▶ **EXERCISE**:
Copy each line of the records that includes "FARA".

▶ **SOURCE RECORDS**:
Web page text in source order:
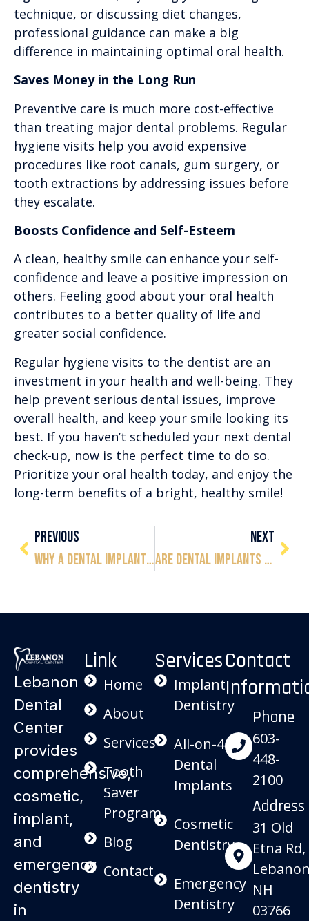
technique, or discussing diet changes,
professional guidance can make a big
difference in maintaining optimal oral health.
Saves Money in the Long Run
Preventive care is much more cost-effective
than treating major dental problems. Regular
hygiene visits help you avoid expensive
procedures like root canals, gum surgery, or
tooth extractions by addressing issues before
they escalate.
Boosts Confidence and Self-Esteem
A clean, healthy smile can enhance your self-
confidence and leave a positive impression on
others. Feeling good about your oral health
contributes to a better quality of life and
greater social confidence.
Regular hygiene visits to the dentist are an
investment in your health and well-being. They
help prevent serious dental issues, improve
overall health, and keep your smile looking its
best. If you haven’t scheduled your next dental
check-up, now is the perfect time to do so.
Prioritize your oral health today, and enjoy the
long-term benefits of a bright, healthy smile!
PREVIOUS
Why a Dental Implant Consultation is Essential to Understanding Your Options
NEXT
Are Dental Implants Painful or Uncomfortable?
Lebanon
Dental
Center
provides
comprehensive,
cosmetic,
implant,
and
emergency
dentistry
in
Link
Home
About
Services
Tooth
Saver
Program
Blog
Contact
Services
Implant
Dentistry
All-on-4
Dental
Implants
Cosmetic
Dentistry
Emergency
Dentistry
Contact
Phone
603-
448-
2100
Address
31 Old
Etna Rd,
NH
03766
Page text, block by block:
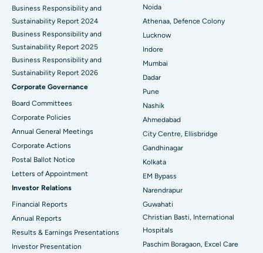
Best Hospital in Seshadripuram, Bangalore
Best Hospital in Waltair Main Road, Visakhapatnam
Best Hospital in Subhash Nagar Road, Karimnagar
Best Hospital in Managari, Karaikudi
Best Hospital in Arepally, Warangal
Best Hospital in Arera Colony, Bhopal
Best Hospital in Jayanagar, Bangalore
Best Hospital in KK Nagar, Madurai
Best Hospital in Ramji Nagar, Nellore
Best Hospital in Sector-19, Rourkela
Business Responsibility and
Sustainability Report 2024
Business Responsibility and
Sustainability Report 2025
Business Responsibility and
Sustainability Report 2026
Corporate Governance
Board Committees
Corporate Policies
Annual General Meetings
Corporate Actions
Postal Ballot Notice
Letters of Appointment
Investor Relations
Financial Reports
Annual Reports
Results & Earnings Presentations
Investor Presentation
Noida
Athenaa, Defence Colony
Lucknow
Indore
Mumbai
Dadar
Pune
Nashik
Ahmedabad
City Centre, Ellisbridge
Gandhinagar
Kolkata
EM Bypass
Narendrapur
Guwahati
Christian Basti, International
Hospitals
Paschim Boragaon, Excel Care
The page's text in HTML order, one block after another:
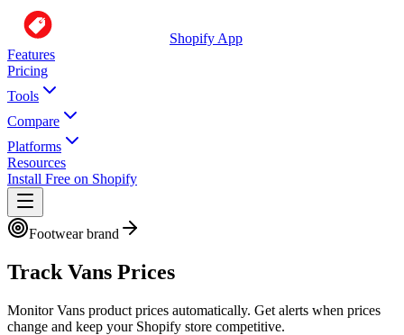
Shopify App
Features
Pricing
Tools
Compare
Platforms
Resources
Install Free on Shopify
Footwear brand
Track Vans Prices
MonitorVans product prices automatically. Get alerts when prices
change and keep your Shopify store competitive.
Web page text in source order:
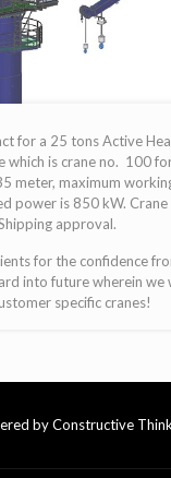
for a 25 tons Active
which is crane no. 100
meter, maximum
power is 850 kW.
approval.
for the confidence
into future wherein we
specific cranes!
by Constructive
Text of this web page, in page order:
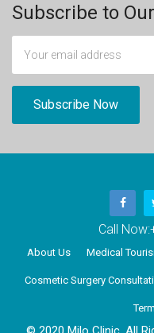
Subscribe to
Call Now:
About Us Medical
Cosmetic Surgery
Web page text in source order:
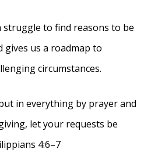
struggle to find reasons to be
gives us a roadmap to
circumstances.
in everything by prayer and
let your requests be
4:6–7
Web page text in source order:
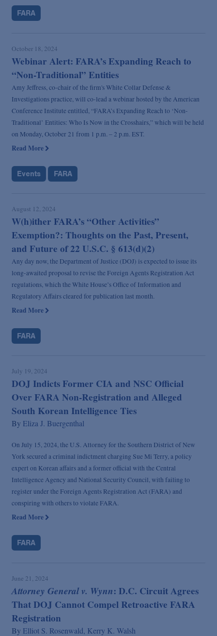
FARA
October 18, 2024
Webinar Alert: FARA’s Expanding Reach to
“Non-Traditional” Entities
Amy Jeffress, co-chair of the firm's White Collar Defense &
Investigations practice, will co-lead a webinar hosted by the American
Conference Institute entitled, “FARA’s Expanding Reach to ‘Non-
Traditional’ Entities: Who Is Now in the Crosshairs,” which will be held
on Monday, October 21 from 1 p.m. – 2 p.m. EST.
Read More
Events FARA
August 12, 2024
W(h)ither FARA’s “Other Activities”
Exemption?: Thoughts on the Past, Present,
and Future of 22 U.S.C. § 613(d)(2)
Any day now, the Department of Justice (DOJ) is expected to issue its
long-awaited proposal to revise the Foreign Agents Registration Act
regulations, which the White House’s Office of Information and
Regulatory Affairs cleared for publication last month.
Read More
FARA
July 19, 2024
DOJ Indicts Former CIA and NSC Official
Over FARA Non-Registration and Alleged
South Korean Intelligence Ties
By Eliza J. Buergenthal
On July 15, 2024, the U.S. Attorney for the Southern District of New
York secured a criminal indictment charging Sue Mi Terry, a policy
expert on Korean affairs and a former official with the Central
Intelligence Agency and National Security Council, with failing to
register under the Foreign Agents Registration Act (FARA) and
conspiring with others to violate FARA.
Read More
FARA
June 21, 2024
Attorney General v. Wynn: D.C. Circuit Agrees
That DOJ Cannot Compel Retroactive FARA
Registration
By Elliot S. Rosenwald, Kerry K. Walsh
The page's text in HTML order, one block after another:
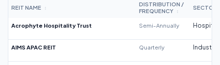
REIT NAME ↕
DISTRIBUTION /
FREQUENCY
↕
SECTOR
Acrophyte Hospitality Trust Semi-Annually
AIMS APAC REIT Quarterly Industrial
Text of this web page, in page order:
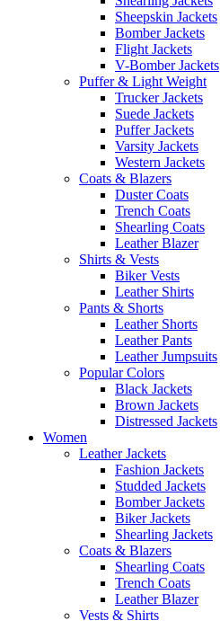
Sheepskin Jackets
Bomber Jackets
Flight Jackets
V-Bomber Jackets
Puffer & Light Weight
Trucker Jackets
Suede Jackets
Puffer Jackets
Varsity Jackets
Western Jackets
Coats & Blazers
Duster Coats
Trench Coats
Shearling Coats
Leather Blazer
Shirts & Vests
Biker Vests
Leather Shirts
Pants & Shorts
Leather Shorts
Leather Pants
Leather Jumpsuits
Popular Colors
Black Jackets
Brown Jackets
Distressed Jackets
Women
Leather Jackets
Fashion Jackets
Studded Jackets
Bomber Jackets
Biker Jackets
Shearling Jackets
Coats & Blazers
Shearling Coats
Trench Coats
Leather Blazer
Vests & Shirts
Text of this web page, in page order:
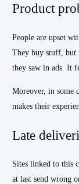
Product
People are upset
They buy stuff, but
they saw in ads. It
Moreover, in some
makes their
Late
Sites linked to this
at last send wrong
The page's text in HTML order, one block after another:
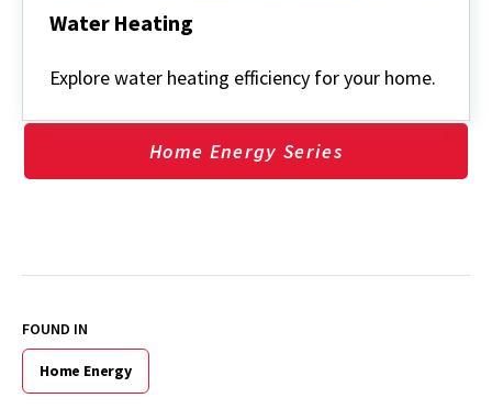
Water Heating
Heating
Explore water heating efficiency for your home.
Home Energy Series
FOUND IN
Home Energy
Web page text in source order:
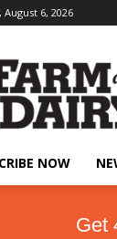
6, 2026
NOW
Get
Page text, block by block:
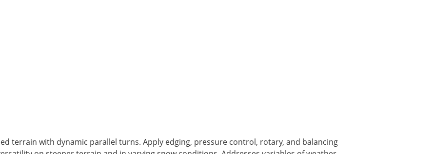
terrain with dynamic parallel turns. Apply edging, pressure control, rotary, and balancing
* * *
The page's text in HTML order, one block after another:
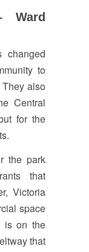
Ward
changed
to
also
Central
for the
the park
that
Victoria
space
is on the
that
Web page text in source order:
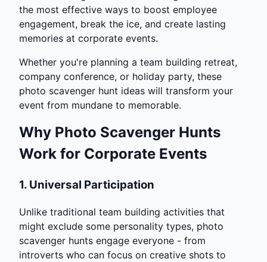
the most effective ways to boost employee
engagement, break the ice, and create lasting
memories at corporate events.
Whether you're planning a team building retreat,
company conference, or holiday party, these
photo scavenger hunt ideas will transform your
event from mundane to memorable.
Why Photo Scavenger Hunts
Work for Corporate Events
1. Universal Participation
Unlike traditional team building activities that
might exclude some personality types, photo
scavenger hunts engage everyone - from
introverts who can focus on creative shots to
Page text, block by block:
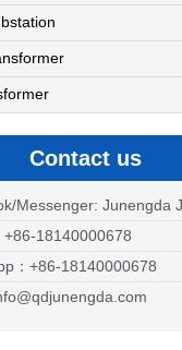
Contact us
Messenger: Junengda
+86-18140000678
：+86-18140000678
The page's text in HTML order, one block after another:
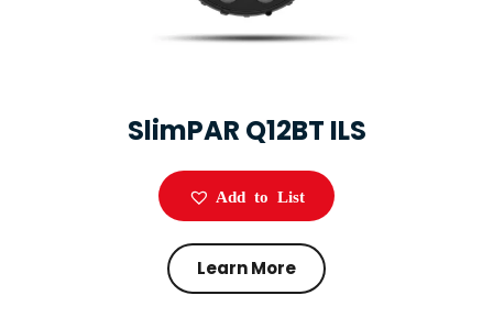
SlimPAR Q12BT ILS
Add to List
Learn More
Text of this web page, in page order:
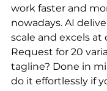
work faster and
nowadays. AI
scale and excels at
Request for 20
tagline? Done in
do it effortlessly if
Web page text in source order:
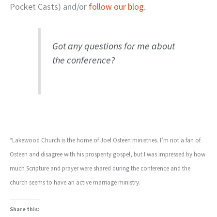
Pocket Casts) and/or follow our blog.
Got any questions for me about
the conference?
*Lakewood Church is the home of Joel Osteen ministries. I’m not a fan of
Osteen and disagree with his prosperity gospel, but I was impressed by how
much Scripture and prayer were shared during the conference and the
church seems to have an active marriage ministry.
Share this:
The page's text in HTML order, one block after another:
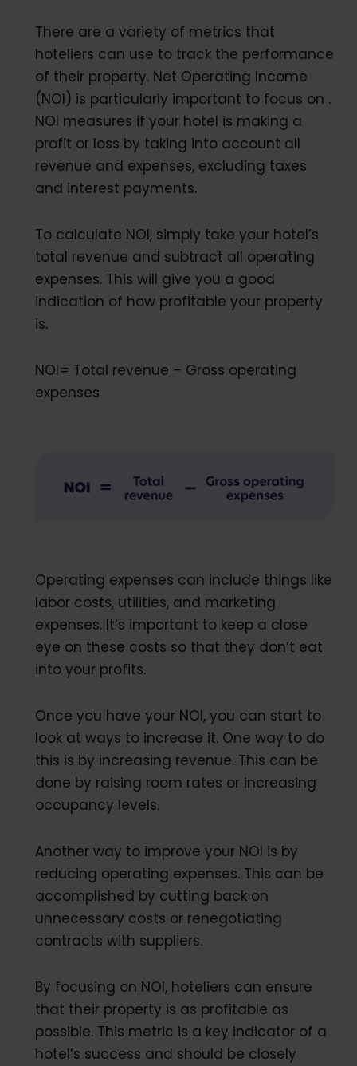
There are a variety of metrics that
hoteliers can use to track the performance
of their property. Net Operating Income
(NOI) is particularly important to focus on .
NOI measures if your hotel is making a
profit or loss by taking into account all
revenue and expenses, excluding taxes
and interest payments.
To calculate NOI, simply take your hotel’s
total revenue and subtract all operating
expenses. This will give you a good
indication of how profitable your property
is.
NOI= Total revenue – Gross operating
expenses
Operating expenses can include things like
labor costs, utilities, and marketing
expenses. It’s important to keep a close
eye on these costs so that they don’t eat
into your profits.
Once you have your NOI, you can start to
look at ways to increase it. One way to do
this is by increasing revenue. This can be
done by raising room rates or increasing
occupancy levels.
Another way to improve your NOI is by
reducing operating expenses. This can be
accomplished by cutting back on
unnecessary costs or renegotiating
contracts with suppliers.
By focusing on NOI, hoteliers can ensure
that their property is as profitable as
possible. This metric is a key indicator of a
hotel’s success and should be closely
...
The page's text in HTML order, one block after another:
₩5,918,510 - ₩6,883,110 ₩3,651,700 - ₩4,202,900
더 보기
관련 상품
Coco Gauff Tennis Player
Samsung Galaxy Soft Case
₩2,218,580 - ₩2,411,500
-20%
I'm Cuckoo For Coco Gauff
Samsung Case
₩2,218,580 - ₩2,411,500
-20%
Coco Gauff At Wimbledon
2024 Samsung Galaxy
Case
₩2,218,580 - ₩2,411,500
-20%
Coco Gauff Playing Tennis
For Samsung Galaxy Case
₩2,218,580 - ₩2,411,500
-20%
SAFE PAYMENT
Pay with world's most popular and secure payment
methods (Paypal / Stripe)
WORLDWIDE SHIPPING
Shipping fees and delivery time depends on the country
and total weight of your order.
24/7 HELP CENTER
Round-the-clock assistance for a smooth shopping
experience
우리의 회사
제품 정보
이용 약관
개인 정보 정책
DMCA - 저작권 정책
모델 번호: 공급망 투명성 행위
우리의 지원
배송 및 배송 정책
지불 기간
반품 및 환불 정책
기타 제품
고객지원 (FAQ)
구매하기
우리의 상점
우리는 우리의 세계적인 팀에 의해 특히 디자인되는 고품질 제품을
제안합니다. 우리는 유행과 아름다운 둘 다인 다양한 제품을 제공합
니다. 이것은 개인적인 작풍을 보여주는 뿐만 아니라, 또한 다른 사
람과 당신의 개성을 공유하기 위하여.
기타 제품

▶ **TASK RESPONSE**:
FARA
Webinar Alert: FARA’s Expanding Reach to
Conference Institute entitled, “FARA’s Expanding Reach to ‘Non-
Events FARA
W(h)ither FARA’s “Other Activities”
FARA
Over FARA Non-Registration and Alleged
register under the Foreign Agents Registration Act (FARA) and
conspiring with others to violate FARA.
FARA
That DOJ Cannot Compel Retroactive FARA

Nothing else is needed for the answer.